--- START ---
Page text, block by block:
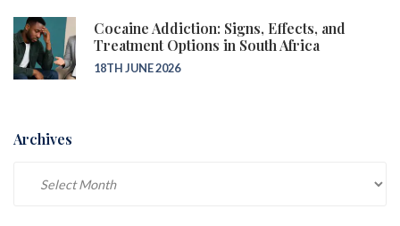
Cocaine Addiction: Signs, Effects, and
Treatment Options in South Africa
18TH JUNE 2026
Archives
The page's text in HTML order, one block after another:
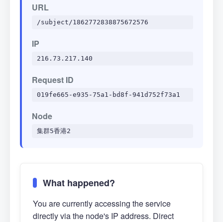
URL
/subject/1862772838875672576
IP
216.73.217.140
Request ID
019fe665-e935-75a1-bd8f-941d752f73a1
Node
集群5香港2
What happened?
You are currently accessing the service
directly via the node's IP address. Direct
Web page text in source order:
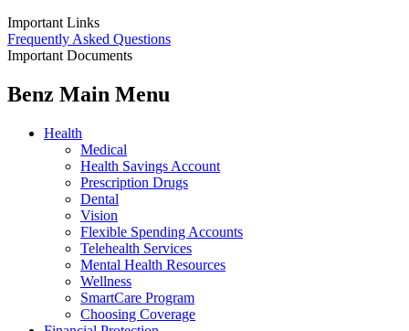
Important Links
Frequently Asked Questions
Important Documents
Benz Main Menu
Health
Medical
Health Savings Account
Prescription Drugs
Dental
Vision
Flexible Spending Accounts
Telehealth Services
Mental Health Resources
Wellness
SmartCare Program
Choosing Coverage
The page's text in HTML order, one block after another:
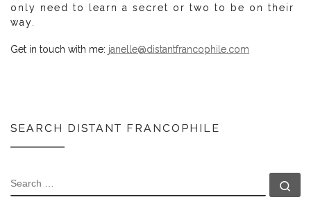
only need to learn a secret or two to be on their
way.
Get in touch with me: janelle@distantfrancophile.com
SEARCH DISTANT FRANCOPHILE
SEARCH
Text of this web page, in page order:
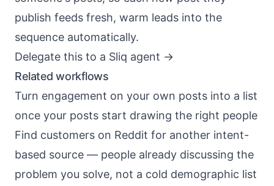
--- END ---
Problem details :: Could you return the listing above exactly, minus its pictures?

Exercise answer ::
Page text, block by block:
Cocaine Addiction: Signs, Effects, and
Treatment Options in South Africa
18TH JUNE 2026
Archives
The page's text in HTML order, one block after another:
URL
/subject/1862772838875672576
IP
216.73.217.140
Request ID
019fe665-e935-75a1-bd8f-941d752f73a1
Node
集群5香港2
What happened?
You are currently accessing the service
directly via the node's IP address. Direct
Web page text in source order:
Important Links
Frequently Asked Questions
Important Documents
Benz Main Menu
Health
Medical
Health Savings Account
Prescription Drugs
Dental
Vision
Flexible Spending Accounts
Telehealth Services
Mental Health Resources
Wellness
SmartCare Program
Choosing Coverage
The page's text in HTML order, one block after another:
only need to learn a secret or two to be on their
way.
Get in touch with me: janelle@distantfrancophile.com
SEARCH DISTANT FRANCOPHILE
SEARCH
Text of this web page, in page order:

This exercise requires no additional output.